Work instructions
Every record that follows should be written out again without any change.

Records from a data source
***
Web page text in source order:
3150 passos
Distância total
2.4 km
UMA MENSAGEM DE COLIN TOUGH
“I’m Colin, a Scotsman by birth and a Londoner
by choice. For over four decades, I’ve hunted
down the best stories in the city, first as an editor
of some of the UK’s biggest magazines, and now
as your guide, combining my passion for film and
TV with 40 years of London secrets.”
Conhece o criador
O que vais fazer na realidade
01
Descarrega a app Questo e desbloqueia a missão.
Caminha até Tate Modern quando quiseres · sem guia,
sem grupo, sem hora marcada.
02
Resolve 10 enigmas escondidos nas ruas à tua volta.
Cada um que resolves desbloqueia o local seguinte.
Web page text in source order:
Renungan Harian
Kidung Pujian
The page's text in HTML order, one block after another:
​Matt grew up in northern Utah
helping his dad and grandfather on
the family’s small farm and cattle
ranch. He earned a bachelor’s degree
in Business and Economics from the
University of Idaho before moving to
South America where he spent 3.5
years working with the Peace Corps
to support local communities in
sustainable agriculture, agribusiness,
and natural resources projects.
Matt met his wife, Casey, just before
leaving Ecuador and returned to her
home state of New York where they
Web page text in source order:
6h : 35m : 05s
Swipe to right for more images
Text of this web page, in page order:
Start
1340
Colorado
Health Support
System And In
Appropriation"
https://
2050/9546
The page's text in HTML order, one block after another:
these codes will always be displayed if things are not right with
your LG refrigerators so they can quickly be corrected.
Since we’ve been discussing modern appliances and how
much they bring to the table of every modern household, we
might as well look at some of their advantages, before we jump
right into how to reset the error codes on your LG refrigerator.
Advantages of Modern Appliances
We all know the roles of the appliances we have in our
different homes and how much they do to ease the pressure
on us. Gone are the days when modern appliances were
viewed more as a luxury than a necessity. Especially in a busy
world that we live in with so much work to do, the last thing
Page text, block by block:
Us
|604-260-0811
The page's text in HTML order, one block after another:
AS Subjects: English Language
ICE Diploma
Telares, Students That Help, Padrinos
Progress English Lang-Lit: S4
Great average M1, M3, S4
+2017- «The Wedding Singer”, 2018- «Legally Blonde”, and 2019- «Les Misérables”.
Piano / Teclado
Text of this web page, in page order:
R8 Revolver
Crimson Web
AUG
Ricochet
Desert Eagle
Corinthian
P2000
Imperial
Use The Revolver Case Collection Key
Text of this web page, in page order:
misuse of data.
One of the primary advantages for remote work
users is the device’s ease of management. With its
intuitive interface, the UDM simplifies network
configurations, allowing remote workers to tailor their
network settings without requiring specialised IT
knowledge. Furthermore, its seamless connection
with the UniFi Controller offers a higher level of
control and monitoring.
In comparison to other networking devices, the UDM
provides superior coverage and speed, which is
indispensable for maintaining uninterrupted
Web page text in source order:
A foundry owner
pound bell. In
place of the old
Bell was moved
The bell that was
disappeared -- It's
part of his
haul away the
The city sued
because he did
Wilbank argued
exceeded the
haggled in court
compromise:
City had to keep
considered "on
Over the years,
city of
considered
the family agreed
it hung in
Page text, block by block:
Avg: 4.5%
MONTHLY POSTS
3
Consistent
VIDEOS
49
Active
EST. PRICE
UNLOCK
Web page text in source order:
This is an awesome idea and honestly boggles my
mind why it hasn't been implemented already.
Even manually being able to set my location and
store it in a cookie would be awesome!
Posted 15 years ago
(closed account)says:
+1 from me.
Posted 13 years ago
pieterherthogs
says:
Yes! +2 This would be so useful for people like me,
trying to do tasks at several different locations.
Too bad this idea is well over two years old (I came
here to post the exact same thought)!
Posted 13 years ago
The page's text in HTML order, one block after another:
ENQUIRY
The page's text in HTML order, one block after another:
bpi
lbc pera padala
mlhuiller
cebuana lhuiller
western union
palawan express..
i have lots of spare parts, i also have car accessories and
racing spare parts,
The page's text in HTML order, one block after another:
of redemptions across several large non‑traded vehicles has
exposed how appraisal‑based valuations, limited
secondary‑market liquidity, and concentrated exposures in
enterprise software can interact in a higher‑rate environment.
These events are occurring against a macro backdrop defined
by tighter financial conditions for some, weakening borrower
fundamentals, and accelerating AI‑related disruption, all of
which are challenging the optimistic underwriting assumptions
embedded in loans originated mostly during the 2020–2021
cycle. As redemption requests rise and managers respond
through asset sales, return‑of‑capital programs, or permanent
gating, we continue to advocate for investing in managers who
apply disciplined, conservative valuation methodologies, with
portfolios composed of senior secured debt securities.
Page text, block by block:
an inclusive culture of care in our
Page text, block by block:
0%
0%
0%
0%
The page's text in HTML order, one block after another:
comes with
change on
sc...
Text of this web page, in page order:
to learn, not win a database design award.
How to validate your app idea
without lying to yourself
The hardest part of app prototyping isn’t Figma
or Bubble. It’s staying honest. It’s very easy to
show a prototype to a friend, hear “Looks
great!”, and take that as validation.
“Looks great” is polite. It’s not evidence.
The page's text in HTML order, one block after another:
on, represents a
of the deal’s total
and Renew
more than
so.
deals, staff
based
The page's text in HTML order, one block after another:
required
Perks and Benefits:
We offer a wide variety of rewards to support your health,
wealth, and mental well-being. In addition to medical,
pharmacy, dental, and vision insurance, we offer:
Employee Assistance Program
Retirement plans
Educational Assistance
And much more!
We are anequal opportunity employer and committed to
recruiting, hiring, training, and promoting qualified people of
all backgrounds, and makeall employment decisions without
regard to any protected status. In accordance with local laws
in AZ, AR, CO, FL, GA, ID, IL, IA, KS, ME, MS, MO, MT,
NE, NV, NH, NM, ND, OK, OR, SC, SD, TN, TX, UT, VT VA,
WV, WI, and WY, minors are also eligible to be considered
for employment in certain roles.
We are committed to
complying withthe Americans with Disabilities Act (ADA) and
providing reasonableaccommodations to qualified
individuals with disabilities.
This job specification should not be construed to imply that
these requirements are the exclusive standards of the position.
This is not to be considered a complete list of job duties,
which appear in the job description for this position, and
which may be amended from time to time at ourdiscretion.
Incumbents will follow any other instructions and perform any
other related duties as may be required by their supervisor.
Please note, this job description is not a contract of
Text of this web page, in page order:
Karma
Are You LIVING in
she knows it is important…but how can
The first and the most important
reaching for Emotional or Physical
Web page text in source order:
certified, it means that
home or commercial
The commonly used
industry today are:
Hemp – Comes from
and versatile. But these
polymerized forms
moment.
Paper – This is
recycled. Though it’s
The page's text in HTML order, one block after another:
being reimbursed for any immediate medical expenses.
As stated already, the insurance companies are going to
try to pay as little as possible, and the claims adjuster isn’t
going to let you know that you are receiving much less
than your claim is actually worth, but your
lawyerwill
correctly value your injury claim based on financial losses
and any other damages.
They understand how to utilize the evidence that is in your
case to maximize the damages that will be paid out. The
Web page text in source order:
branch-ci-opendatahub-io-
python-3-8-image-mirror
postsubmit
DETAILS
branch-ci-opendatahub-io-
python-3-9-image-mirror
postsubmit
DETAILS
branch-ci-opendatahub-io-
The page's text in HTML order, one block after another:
***
Solution for this problem
Web page text in source order:
3150 passos
Distância total
2.4 km
UMA MENSAGEM DE COLIN TOUGH
“I’m Colin, a Scotsman by birth and a Londoner
by choice. For over four decades, I’ve hunted
down the best stories in the city, first as an editor
of some of the UK’s biggest magazines, and now
as your guide, combining my passion for film and
TV with 40 years of London secrets.”
Conhece o criador
O que vais fazer na realidade
01
Descarrega a app Questo e desbloqueia a missão.
Caminha até Tate Modern quando quiseres · sem guia,
sem grupo, sem hora marcada.
02
Resolve 10 enigmas escondidos nas ruas à tua volta.
Cada um que resolves desbloqueia o local seguinte.
Web page text in source order:
Renungan Harian
Kidung Pujian
The page's text in HTML order, one block after another:
​Matt grew up in northern Utah
helping his dad and grandfather on
the family’s small farm and cattle
ranch. He earned a bachelor’s degree
in Business and Economics from the
University of Idaho before moving to
South America where he spent 3.5
years working with the Peace Corps
to support local communities in
sustainable agriculture, agribusiness,
and natural resources projects.
Matt met his wife, Casey, just before
leaving Ecuador and returned to her
home state of New York where they
Web page text in source order:
6h : 35m : 05s
Swipe to right for more images
Text of this web page, in page order:
Start
1340
Colorado
Health Support
System And In
Appropriation"
https://
2050/9546
The page's text in HTML order, one block after another:
these codes will always be displayed if things are not right with
your LG refrigerators so they can quickly be corrected.
Since we’ve been discussing modern appliances and how
much they bring to the table of every modern household, we
might as well look at some of their advantages, before we jump
right into how to reset the error codes on your LG refrigerator.
Advantages of Modern Appliances
We all know the roles of the appliances we have in our
different homes and how much they do to ease the pressure
on us. Gone are the days when modern appliances were
viewed more as a luxury than a necessity. Especially in a busy
world that we live in with so much work to do, the last thing
Page text, block by block:
Us
|604-260-0811
The page's text in HTML order, one block after another:
AS Subjects: English Language
ICE Diploma
Telares, Students That Help, Padrinos
Progress English Lang-Lit: S4
Great average M1, M3, S4
+2017- «The Wedding Singer”, 2018- «Legally Blonde”, and 2019- «Les Misérables”.
Piano / Teclado
Text of this web page, in page order:
R8 Revolver
Crimson Web
AUG
Ricochet
Desert Eagle
Corinthian
P2000
Imperial
Use The Revolver Case Collection Key
Text of this web page, in page order:
misuse of data.
One of the primary advantages for remote work
users is the device’s ease of management. With its
intuitive interface, the UDM simplifies network
configurations, allowing remote workers to tailor their
network settings without requiring specialised IT
knowledge. Furthermore, its seamless connection
with the UniFi Controller offers a higher level of
control and monitoring.
In comparison to other networking devices, the UDM
provides superior coverage and speed, which is
indispensable for maintaining uninterrupted
Web page text in source order:
A foundry owner
pound bell. In
place of the old
Bell was moved
The bell that was
disappeared -- It's
part of his
haul away the
The city sued
because he did
Wilbank argued
exceeded the
haggled in court
compromise:
City had to keep
considered "on
Over the years,
city of
considered
the family agreed
it hung in
Page text, block by block:
Avg: 4.5%
MONTHLY POSTS
3
Consistent
VIDEOS
49
Active
EST. PRICE
UNLOCK
Web page text in source order:
This is an awesome idea and honestly boggles my
mind why it hasn't been implemented already.
Even manually being able to set my location and
store it in a cookie would be awesome!
Posted 15 years ago
(closed account)says:
+1 from me.
Posted 13 years ago
pieterherthogs
says:
Yes! +2 This would be so useful for people like me,
trying to do tasks at several different locations.
Too bad this idea is well over two years old (I came
here to post the exact same thought)!
Posted 13 years ago
The page's text in HTML order, one block after another:
ENQUIRY
The page's text in HTML order, one block after another:
bpi
lbc pera padala
mlhuiller
cebuana lhuiller
western union
palawan express..
i have lots of spare parts, i also have car accessories and
racing spare parts,
The page's text in HTML order, one block after another:
of redemptions across several large non‑traded vehicles has
exposed how appraisal‑based valuations, limited
secondary‑market liquidity, and concentrated exposures in
enterprise software can interact in a higher‑rate environment.
These events are occurring against a macro backdrop defined
by tighter financial conditions for some, weakening borrower
fundamentals, and accelerating AI‑related disruption, all of
which are challenging the optimistic underwriting assumptions
embedded in loans originated mostly during the 2020–2021
cycle. As redemption requests rise and managers respond
through asset sales, return‑of‑capital programs, or permanent
gating, we continue to advocate for investing in managers who
apply disciplined, conservative valuation methodologies, with
portfolios composed of senior secured debt securities.
Page text, block by block:
an inclusive culture of care in our
Page text, block by block:
0%
0%
0%
0%
The page's text in HTML order, one block after another:
comes with
change on
sc...
Text of this web page, in page order:
to learn, not win a database design award.
How to validate your app idea
without lying to yourself
The hardest part of app prototyping isn’t Figma
or Bubble. It’s staying honest. It’s very easy to
show a prototype to a friend, hear “Looks
great!”, and take that as validation.
“Looks great” is polite. It’s not evidence.
The page's text in HTML order, one block after another:
on, represents a
of the deal’s total
and Renew
more than
so.
deals, staff
based
The page's text in HTML order, one block after another:
required
Perks and Benefits:
We offer a wide variety of rewards to support your health,
wealth, and mental well-being. In addition to medical,
pharmacy, dental, and vision insurance, we offer:
Employee Assistance Program
Retirement plans
Educational Assistance
And much more!
We are anequal opportunity employer and committed to
recruiting, hiring, training, and promoting qualified people of
all backgrounds, and makeall employment decisions without
regard to any protected status. In accordance with local laws
in AZ, AR, CO, FL, GA, ID, IL, IA, KS, ME, MS, MO, MT,
NE, NV, NH, NM, ND, OK, OR, SC, SD, TN, TX, UT, VT VA,
WV, WI, and WY, minors are also eligible to be considered
for employment in certain roles.
We are committed to
complying withthe Americans with Disabilities Act (ADA) and
providing reasonableaccommodations to qualified
individuals with disabilities.
This job specification should not be construed to imply that
these requirements are the exclusive standards of the position.
This is not to be considered a complete list of job duties,
which appear in the job description for this position, and
which may be amended from time to time at ourdiscretion.
Incumbents will follow any other instructions and perform any
other related duties as may be required by their supervisor.
Please note, this job description is not a contract of
Text of this web page, in page order:
Karma
Are You LIVING in
she knows it is important…but how can
The first and the most important
reaching for Emotional or Physical
Web page text in source order:
certified, it means that
home or commercial
The commonly used
industry today are:
Hemp – Comes from
and versatile. But these
polymerized forms
moment.
Paper – This is
recycled. Though it’s
The page's text in HTML order, one block after another:
being reimbursed for any immediate medical expenses.
As stated already, the insurance companies are going to
try to pay as little as possible, and the claims adjuster isn’t
going to let you know that you are receiving much less
than your claim is actually worth, but your
lawyerwill
correctly value your injury claim based on financial losses
and any other damages.
They understand how to utilize the evidence that is in your
case to maximize the damages that will be paid out. The
Web page text in source order:
branch-ci-opendatahub-io-
python-3-8-image-mirror
postsubmit
DETAILS
branch-ci-opendatahub-io-
python-3-9-image-mirror
postsubmit
DETAILS
branch-ci-opendatahub-io-
The page's text in HTML order, one block after another:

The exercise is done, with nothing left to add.